Agreed, I’ve used OpenHAB a little over a year, starting with 2.3. With a battery backup running on a small desktop PC running Deb 9, I go months without having to ever restart. Months

OK, that’s what I’m wondering is have you ever tested on different hardware because that is just way over the top, I can’t believe you didn’t give up.

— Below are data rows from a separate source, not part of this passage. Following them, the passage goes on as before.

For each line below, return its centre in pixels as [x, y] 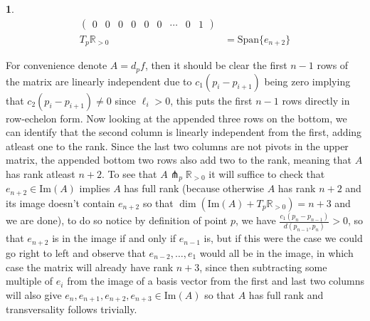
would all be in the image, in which [276, 252]
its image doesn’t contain [60, 202]
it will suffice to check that [267, 173]
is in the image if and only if [114, 238]
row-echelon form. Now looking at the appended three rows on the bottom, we [176, 118]
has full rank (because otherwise [194, 188]
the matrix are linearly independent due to [99, 81]
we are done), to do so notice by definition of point [117, 220]
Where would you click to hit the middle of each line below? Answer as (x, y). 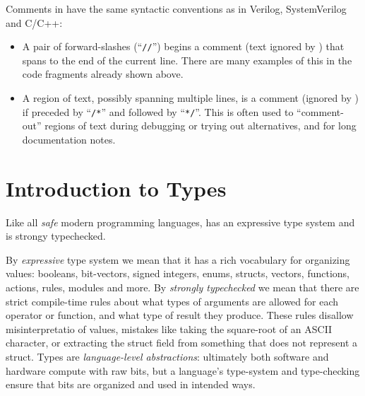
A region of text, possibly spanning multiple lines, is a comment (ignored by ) (190, 98)
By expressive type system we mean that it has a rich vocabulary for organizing (178, 259)
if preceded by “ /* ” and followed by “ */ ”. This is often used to (158, 111)
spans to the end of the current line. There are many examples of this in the (187, 60)
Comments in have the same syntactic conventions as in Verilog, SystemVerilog (176, 8)
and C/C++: (34, 22)
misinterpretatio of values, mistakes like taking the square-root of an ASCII (169, 328)
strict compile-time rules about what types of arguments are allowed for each (172, 301)
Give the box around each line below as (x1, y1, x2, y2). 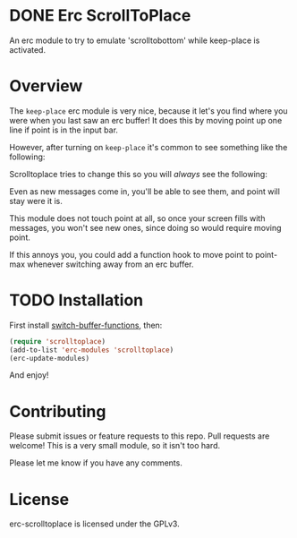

Which odroid model are you using? There’s an issue in the dual core architecture not playing nicely with Java for the xu4, causing OH to crash regularly. Problem impacts at least odroid xu4 but maybe other models as well. The workaround documented here is to disable one of the cores for Java

Either way, the issue I mention above only applies to broad OH, not just rules.

EDIT:
Found the reason :upside_down_face:. In every single rule file I mentioned, I had a rule having the same “display name”. It seems that openHAB has an issue with equal rule names if they aren’t in the same .rules file. Anyway its working just fine.

Anyone ever had the problem that only the last saved/modified *.rules file works? I have a lot of “older” rules files that are working continously. But some of my younger rules files are making problems. Not using Thread.Sleep or Locks in any of my rules. I’m using openHAB quite a few years now and I’ve never had an issue like that.

Example:

ABC.rules gets modified

  • All rules in ABC.rules will trigger (simple item changed rules)
  • All other *.rules files are working.
  • No rules in DEF.rules are triggering.

DEF.rules gets modified

  • All rules in DEF.rules will trigger (simple item changed rules)
  • All other *.rules files are working.
  • No rules in ABC.rules are triggering.

Anyone has an idea? Installation is just a few months old. So the SD-Card.